# WORK ORDER:
Locate and copy each line in the data that contains the word "connected".

# MATERIAL FOR THIS TASK:
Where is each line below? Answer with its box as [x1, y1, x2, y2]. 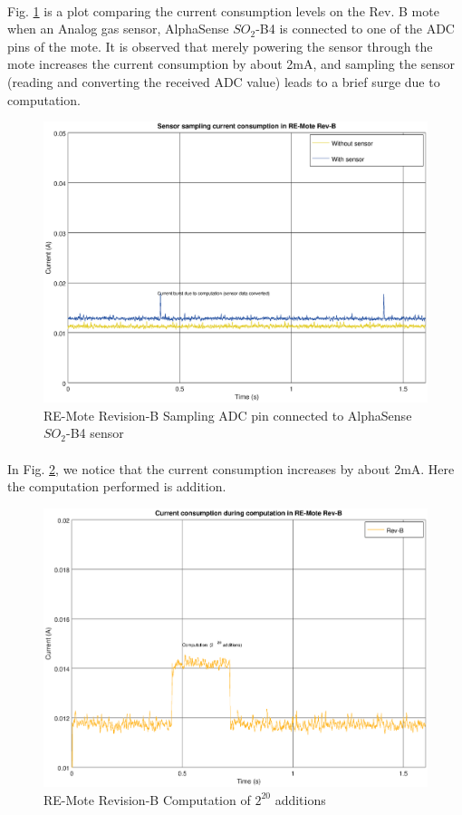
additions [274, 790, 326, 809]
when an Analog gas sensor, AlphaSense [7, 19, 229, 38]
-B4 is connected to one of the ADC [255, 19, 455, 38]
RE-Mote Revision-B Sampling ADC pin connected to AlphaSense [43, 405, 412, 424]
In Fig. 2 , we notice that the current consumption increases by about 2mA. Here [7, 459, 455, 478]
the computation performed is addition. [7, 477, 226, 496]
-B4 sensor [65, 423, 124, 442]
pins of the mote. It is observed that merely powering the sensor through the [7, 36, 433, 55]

# RESULT:
-B4 is connected to one of the ADC [255, 19, 455, 38]
RE-Mote Revision-B Sampling ADC pin connected to AlphaSense [43, 405, 412, 424]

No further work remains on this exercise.